In the 1860s, a German immigrant named John Ludwig located copper ore in the Singatse Range. A small amount of production was made from 1865 until 1868, and in 1881 Ludwig managed to finance a small smelter. Unfortunately it proved to be a failure and Ludwig went bankrupt. In 1907, the old Ludwig mine was purchased by the Nevada-Douglas Copper Company, who purchased the nearby Douglas and Casting mines the year before.
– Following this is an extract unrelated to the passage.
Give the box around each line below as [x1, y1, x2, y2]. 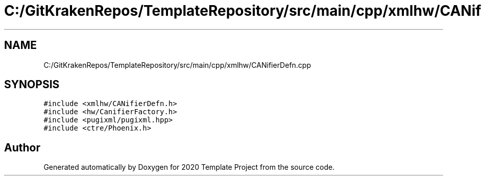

The Company began significant development, and the camp of Morningstar was laid out below; by 1911 that camp took on the older Ludwig name.

Work began on the new Nevada Copper Belt Railroad in 1909, with the intent of connecting the copper mines scattered about the Singatse Range to the Southern Pacific in Wabuska, and rails finally reached Ludwig in October 1911. A grand celebration marked Ludwig's "Railroad Day" on December 29, 1911.

By 1912, several hundred people lived in Ludwig, a camp of sixty-five buildings including a school, hotel, store, and infirmary. Saloons and brothels appeared, too, but were located outside the proper townsite. The following year it peaked at 750, and in 1914 the Nevada-Douglas Company started work on a large leaching plant. The plant went into operation in 1917, but proved an expensive failure and closed the next year, and a decrease in mining thereafter led to Ludwig's decline. Passenger service on the NCB ended in 1919, with the tracks finally being placed out of service in 1933 (they were formally abandoned nine years later). Despite a small boost from gypsum mining in the 1920s and 30s, Ludwig soon joined the ranks of Nevada's many ghost towns.